Let $G$ be a connected Lie group with Lie algebra $\mathfrak{g}$. A standard fact is that $G$ is generated by $\exp(\mathfrak{g})$, i.e. every $g \in G$ can be written as $g=\exp(x_1)\cdots\exp(x_n)$ for some $x_i\in\mathfrak{g}$. A natural follow-up question is whether there is a bound on the number $n$ of Lie algebra elements. I suppose this depends on the group, so let me formulate my question as follows.
Question. What are natural conditions on a Lie group $G$ which imply that there is a finite number $n$ such that
$$G = \underbrace{\exp(\mathfrak{g}) \cdots \exp(\mathfrak{g})}_{n \text{ times}}?$$
For instance, is this true for complex semisimple groups?
Of course, there are many cases in which $\exp$ is surjective (e.g. $G$ compact or nilpotent) so that $n = 1$.
I'm looking for a larger class of groups, preferably in the linear algebraic category, or just interesting specific examples where $n > 1$.
Best Answer
$\def\fg{\mathfrak{g}}$The following answer is a paraphrase of material from
Philips, Christopher N., How many exponentials?, Am. J. Math. 116, No. 6, 1513-1543 (1994). ZBL0839.46054.
We'll say that a Lie group $G$ has exponential rank $\leq k$ if every element of $G$ is a product of $\leq k$ exponentials.
We'll say that $G$ has exponential rank $\leq k+\epsilon$ if the set of products of elements $\leq k$ exponents is dense in $G$. In other words, in a group of exponential rank $\leq k+\epsilon$, for any open neighborhood $\Omega$ of the identity, we have $G = \exp(g_1) \exp(g_2) \cdots \exp(g_k) u$ for $g_1$, $g_2$, ..., $g_k\in\fg$ and $u \in \Omega$. Since it is known that $\exp(\fg)$ contains an open neighborhood of the identity, any group of exponential rank $\leq k+\epsilon$ also has exponential rank $\leq k+1$. We define the exponential rank of $G$ to be the minimum $r$ in $\{ 1 < 1+\epsilon < 2 < 2+\epsilon < 3 < \cdots \}$ such that $G$ has exponential rank $\leq r$.
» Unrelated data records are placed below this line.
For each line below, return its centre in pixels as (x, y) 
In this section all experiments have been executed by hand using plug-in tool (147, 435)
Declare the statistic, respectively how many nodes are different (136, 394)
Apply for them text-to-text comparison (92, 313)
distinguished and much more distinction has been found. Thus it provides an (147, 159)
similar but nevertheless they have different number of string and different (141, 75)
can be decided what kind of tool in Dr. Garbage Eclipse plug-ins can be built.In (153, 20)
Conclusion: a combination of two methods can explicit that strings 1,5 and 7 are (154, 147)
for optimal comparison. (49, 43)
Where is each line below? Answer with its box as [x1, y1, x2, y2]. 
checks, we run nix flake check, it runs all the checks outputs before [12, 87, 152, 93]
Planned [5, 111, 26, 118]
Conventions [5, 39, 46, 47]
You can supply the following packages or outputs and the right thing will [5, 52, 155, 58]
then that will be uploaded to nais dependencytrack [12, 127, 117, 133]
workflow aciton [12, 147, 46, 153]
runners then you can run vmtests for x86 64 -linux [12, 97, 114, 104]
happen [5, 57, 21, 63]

Note that, if $G = AB$ (for Lie subgroups $A$ and $B$) and the exponential ranks of $A$ and $B$ are $(a,b)$, $(a+\epsilon, b)$, $(a, b+\epsilon)$ or $(a+\epsilon, b+\epsilon)$, then the exponential rank of $G$ is bounded above by $a+b$, $a+b+\epsilon$, $a+b+\epsilon$, $a+b+\epsilon$ respectively.
In this vocabulary, Phillips proves (Section 5) that
Connected compact groups have exponential rank $\leq 1$.
Unipotent groups have exponential rank $\leq 1$.
Connected complex groups have exponential rank $\leq 1+\epsilon$. This bound cannot be improved, because $SL_2(\mathbb{C})$ has exponential rank $1+\epsilon$ (the matrix $\left[ \begin{smallmatrix} -1&1 \\ 0&-1 \end{smallmatrix} \right]$ is not an exponential)).
Connected solvable groups have exponential rank $\leq 1+\epsilon$. This bound cannot be improved: Consider the Borel $\left[ \begin{smallmatrix} z & u \\ 0 & z^{-1} \\ \end{smallmatrix} \right]$ inside $SL_2(\mathbb{C})$ and the same matrix as before.
All connected Lie groups have rank $\leq 2+\epsilon$.
$SL_2(\mathbb{R})$ has exponential rank $2$.
The proof that all connected Lie groups have rank $\leq 2+\epsilon$ is credited to Djokovic: The point is that any connected $G$ has an Iwasawa decomposition $K(ANR)$ where $K$ is compact connected (so exponential rank $\leq 1$) and $ANR$ is connected solvable (so exponential rank $\leq 1+\epsilon$).
Phillips states it as an open problem whether there is a connected Lie group of exponential rank $2+\epsilon$, or whether, in fact, exponential rank $2$ is always enough.